Dzisiaj mam Wam do pokazania sutaszowe kolczyki, które zrobiłam dla mojej koleżanki. Chciała Ona, żeby były podobne do tych:
Monika znalazła je w internecie, TU macie link do nich. Miałam zrobić coś podobnego, ale oczywiście nie takiego samego. Postanowiłam zmniejszyć ilość drobnych koralików oraz "zawinięć". Oto efekt mojej pracy:
Przyznam szczerze, że pierwszy raz zszywałam więcej niż 3 sznurki, więc było trochę ciężko. Wydaje mi się, że mimo to, wyszło całkiem przyzwoicie i równo :)
Na koniec, na życzenie "klientki", zawiesiłam na dole łezkę (przepraszam za słabą jakość zdjęcia):
Jak Wam się podobają? Myślicie, że zbyt podobne do tych, znalezionych przez Monikę?
P.S. Tematem kolejnego wyzwania Kreatywnego Kufra jest Tanzania.

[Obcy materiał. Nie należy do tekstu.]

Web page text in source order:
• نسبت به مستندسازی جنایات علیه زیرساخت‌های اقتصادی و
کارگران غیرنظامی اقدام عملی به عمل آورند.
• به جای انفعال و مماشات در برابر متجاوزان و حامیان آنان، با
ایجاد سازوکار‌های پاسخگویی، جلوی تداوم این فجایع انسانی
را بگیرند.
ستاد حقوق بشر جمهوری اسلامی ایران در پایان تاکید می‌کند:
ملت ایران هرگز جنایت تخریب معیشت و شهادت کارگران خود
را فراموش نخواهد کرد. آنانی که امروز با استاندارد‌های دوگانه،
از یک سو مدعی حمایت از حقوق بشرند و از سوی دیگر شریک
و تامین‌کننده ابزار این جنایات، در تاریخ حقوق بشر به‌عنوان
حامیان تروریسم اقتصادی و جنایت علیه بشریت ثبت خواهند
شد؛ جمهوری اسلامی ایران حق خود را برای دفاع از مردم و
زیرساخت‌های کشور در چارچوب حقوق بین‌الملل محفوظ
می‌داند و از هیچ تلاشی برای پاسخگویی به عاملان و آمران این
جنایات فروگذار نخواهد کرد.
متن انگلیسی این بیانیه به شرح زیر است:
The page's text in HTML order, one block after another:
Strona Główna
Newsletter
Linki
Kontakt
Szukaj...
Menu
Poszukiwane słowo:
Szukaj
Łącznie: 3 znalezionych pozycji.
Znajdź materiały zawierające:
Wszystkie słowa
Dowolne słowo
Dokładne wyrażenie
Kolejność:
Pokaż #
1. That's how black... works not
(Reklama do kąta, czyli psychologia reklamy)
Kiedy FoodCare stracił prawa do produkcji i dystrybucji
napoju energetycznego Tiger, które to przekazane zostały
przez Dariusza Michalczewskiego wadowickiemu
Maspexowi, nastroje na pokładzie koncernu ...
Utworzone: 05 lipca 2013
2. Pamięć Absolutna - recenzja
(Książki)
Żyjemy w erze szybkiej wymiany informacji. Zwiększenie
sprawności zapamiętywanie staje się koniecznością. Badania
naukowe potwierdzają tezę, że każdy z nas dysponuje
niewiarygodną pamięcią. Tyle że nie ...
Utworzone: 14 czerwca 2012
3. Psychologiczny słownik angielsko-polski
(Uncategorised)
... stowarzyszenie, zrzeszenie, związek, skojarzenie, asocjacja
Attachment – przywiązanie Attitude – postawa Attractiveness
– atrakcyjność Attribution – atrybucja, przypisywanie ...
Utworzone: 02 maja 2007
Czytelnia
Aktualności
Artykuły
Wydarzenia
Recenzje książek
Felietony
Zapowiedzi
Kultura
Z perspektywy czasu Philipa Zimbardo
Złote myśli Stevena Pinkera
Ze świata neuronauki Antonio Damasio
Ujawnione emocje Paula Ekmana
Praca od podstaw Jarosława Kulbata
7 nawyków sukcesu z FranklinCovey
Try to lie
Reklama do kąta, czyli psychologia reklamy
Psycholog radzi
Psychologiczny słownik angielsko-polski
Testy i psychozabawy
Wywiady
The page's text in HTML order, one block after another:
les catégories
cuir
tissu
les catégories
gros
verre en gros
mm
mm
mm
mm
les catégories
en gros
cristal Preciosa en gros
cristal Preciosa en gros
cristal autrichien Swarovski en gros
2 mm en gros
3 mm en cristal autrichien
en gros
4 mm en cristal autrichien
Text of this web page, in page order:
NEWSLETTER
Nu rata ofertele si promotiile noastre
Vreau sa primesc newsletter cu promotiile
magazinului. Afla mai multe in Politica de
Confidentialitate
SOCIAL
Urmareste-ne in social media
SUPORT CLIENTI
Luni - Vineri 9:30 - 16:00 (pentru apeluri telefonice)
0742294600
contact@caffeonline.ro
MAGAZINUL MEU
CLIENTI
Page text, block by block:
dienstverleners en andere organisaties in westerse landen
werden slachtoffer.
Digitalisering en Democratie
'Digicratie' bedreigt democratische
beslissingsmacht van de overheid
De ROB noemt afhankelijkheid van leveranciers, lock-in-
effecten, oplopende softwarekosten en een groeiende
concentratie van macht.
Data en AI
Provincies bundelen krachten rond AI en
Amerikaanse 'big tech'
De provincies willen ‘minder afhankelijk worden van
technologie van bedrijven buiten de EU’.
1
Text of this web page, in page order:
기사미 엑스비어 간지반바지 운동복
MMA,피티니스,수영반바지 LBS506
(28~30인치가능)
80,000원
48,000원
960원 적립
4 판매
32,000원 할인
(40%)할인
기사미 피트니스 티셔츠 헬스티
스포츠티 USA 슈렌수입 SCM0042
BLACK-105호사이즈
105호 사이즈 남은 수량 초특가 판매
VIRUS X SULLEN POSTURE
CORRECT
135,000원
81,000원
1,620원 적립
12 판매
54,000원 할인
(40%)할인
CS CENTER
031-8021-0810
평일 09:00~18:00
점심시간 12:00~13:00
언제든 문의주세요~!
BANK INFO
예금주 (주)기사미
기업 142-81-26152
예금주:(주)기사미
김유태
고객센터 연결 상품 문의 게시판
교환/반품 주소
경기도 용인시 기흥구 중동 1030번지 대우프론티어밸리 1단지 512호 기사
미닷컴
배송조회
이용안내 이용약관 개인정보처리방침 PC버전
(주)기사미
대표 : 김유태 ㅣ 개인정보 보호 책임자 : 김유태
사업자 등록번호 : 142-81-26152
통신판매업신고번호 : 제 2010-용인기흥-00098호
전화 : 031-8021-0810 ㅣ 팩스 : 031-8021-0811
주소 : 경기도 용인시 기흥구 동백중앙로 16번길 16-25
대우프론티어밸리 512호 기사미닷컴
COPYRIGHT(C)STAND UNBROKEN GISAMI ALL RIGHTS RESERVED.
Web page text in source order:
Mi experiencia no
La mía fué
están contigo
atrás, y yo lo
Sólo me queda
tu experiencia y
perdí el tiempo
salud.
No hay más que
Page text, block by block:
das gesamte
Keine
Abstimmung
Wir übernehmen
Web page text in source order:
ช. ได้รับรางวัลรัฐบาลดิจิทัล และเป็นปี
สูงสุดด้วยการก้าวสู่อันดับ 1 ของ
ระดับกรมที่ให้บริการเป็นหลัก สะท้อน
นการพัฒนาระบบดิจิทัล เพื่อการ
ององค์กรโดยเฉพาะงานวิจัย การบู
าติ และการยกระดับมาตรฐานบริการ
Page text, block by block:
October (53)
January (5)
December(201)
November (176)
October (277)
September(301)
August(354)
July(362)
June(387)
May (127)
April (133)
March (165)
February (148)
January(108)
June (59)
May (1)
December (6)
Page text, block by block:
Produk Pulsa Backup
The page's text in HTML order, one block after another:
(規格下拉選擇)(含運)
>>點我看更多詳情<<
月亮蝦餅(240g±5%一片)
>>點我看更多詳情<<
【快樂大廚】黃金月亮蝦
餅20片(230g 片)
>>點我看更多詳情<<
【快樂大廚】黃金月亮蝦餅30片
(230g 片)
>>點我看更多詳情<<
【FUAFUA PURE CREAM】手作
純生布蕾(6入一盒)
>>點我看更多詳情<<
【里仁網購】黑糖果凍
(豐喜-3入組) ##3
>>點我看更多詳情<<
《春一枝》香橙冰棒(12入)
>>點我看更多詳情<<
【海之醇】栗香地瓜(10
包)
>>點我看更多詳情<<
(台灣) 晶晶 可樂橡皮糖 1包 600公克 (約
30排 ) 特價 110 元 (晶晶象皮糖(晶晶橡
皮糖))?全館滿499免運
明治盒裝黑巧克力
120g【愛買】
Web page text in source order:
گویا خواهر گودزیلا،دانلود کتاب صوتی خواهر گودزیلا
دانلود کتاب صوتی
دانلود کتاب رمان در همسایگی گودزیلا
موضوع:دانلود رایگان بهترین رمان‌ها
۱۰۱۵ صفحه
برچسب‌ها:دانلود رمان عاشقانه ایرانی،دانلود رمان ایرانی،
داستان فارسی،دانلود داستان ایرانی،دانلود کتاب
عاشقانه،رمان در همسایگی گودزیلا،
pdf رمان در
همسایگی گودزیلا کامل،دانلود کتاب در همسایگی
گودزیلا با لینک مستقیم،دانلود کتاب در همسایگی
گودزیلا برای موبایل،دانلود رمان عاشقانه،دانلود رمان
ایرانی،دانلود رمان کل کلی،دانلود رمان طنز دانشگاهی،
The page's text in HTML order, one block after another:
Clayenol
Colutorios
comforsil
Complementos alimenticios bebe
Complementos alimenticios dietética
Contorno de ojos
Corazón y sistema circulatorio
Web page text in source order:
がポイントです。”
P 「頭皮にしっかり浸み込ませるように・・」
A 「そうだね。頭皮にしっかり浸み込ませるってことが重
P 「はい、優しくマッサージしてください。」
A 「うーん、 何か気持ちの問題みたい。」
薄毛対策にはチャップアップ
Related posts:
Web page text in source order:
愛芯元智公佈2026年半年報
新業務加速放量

Mam już pewien pomysł na bransoletkę :) jeśli mi wyjdzie tak, jak wygląda w mojej głowie, to będzie fantastyczna! :D Ale może macie jakieś skojarzenia z tym krajem, jako inspiracje dla mnie? :)
Pozdrawiam Was!
Olga
"Będzie fantastyczna" - oby to nie była zuchwałość, ale spełniona obietnica ;P Czekamy!
OdpowiedzUsuńNo niestety... utknęłam na tej bransoletce. Może kiedyś uda mi się ją skończyć.
UsuńCzy można u ciebie zamówić takie kolczyki? I ile to by kosztowało? Nie mam na myśli identycznych, powiedzmy inne kolory, ale wielkość tych powyżej :)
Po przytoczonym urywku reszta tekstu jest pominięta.